(Collection entries)
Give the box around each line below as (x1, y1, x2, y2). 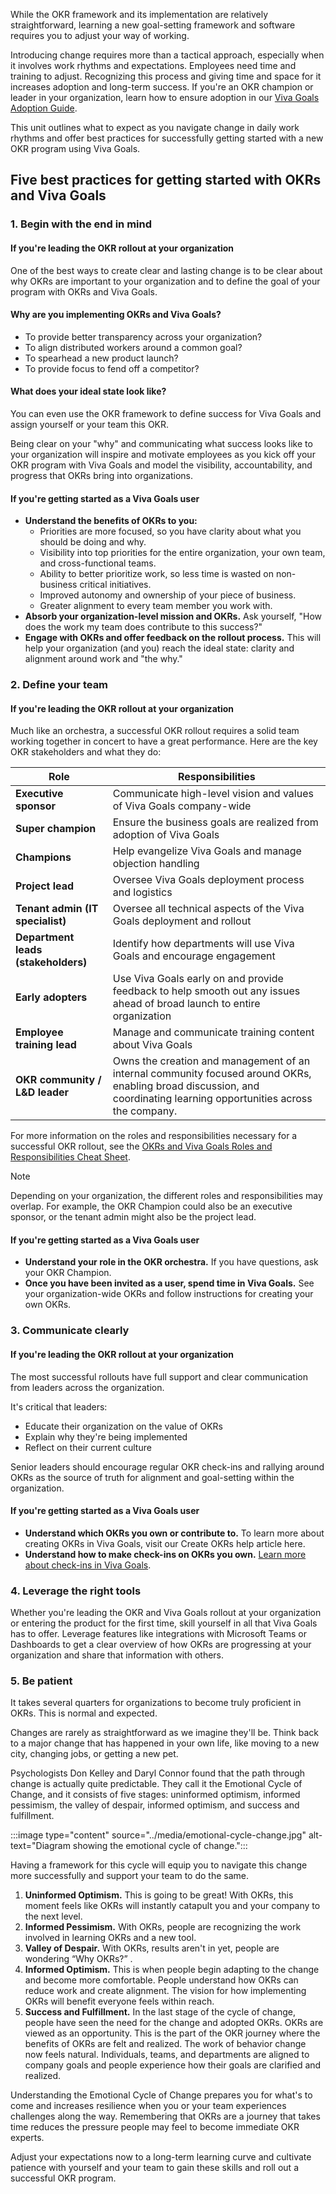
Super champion (15, 822, 97, 836)
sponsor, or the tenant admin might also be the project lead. (10, 1211, 257, 1223)
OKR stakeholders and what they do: (10, 746, 162, 758)
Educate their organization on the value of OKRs (24, 1420, 223, 1432)
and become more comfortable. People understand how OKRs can (24, 1974, 299, 1986)
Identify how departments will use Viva (112, 937, 295, 951)
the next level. (24, 1910, 83, 1923)
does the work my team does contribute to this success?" (24, 621, 263, 633)
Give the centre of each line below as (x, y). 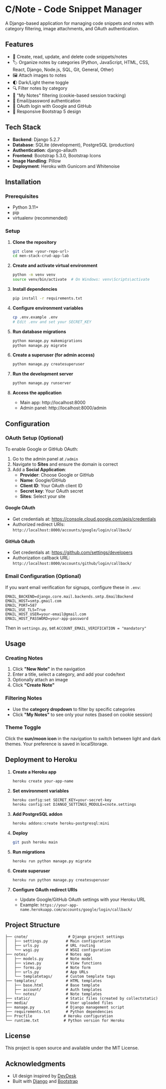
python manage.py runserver (42, 383)
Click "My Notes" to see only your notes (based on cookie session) (82, 715)
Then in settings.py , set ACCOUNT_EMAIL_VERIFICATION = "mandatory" (76, 628)
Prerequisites (22, 196)
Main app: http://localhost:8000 (53, 403)
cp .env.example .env (35, 317)
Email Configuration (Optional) (43, 576)
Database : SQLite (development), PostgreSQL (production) (73, 145)
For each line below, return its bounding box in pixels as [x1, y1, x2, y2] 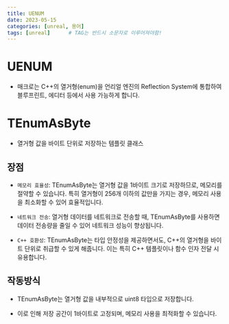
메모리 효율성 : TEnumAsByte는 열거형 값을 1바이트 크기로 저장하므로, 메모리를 [16, 180, 223, 189]
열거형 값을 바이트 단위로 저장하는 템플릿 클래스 [16, 139, 144, 148]
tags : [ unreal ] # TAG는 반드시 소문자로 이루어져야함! [7, 29, 162, 36]
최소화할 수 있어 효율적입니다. [24, 197, 104, 206]
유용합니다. [16, 252, 47, 261]
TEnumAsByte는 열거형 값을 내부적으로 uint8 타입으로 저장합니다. [16, 294, 194, 303]
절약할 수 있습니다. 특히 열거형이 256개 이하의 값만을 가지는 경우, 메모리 [16, 189, 209, 197]
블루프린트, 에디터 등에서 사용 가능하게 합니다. [16, 91, 141, 100]
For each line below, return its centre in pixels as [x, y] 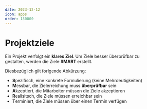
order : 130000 [19, 19]
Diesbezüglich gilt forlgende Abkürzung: [46, 71]
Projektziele [30, 43]
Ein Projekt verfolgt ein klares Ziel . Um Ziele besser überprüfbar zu [72, 56]
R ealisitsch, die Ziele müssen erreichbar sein [57, 96]
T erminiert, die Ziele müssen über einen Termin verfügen [69, 101]
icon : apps [16, 14]
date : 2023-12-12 [23, 10]
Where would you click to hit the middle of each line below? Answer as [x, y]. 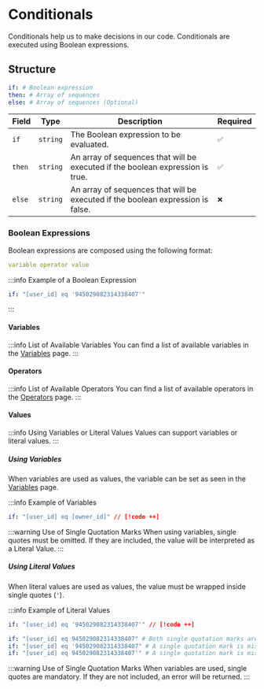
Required [235, 121]
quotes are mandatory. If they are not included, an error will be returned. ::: [129, 677]
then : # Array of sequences [54, 95]
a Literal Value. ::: [36, 548]
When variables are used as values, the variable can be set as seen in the [127, 479]
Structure [32, 70]
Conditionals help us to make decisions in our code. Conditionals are [119, 36]
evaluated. [90, 145]
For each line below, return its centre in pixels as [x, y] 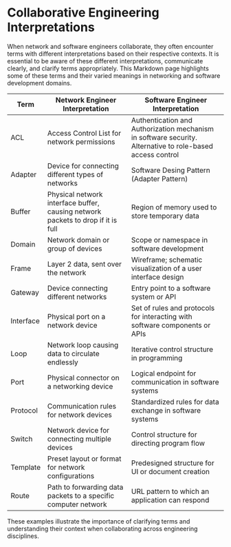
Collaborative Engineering [83, 13]
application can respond [170, 499]
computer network [77, 504]
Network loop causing [83, 344]
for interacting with [162, 316]
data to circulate [73, 353]
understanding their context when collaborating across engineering [102, 528]
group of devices [75, 248]
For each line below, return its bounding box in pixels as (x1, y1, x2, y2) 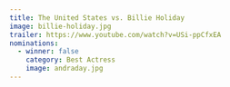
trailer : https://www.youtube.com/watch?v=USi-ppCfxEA (9, 30, 222, 39)
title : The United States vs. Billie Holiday (9, 13, 185, 23)
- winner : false (17, 47, 79, 56)
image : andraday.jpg (25, 64, 104, 73)
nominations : (9, 38, 59, 48)
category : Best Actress (25, 55, 116, 64)
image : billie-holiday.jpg (9, 22, 112, 31)
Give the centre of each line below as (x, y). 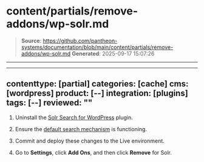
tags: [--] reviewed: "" (49, 103)
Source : (31, 40)
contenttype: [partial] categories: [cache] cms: (97, 84)
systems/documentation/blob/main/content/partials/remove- (97, 47)
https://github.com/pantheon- (80, 40)
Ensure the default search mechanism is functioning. (81, 129)
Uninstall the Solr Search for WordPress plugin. (74, 117)
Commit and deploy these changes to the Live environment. (90, 141)
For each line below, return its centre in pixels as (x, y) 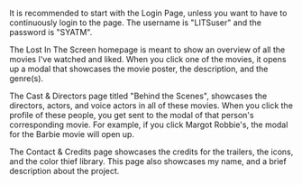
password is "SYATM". (51, 32)
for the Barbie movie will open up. (72, 134)
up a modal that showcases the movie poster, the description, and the (139, 69)
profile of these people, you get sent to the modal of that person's (132, 115)
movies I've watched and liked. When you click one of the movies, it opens (148, 59)
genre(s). (26, 79)
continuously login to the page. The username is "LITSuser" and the (135, 23)
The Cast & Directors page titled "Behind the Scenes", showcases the (138, 96)
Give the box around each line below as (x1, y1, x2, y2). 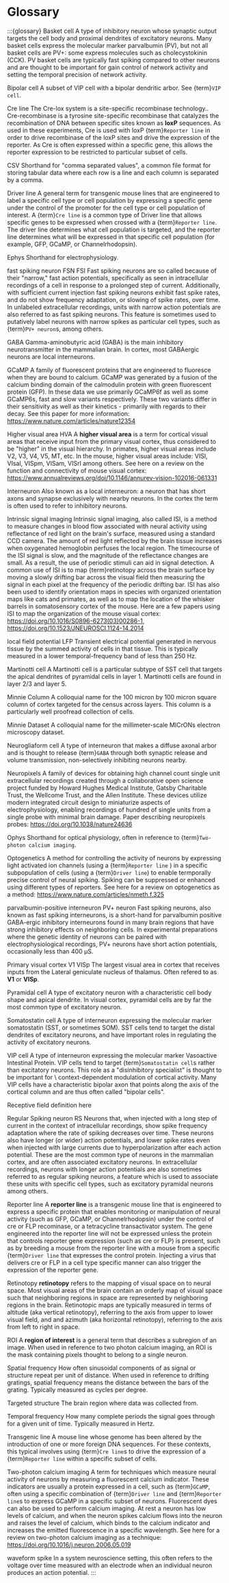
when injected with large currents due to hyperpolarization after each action (7, 1143, 221, 1151)
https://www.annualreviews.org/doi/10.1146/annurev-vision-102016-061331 (7, 473, 217, 482)
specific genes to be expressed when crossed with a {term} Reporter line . (7, 218, 217, 226)
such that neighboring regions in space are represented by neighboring (7, 1293, 208, 1301)
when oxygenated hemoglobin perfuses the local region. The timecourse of (7, 544, 220, 552)
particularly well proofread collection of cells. (7, 707, 135, 716)
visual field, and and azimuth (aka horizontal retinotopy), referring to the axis (7, 1315, 223, 1323)
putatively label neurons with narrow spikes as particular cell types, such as (7, 317, 221, 325)
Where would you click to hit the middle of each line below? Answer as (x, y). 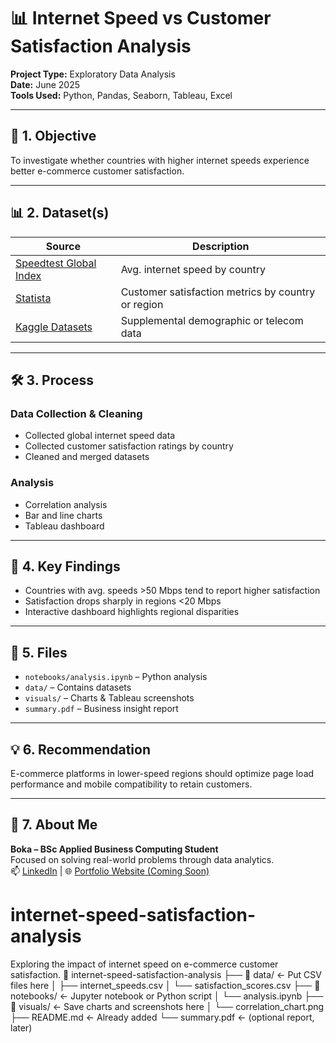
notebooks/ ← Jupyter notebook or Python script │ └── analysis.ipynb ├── (167, 996)
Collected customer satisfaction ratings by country (129, 446)
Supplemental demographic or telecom (212, 320)
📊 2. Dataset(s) (60, 213)
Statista (33, 298)
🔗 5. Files (39, 652)
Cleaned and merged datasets (87, 457)
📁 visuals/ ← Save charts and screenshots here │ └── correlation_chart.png (167, 1006)
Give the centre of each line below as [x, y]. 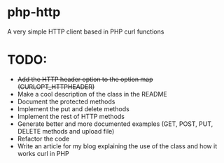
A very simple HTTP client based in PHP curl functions [86, 31]
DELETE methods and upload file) [66, 131]
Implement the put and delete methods [73, 108]
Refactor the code [43, 139]
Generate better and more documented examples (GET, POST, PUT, [115, 124]
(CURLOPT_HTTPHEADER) [56, 86]
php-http [34, 12]
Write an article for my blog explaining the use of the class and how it [117, 146]
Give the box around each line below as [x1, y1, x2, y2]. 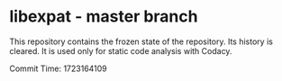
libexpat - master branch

== Your task ==
Wherever a line above contains "müssen", copy that line.

== Answer to this exercise ==
R ealisitsch, die Ziele müssen erreichbar sein [57, 96]
T erminiert, die Ziele müssen über einen Termin verfügen [69, 101]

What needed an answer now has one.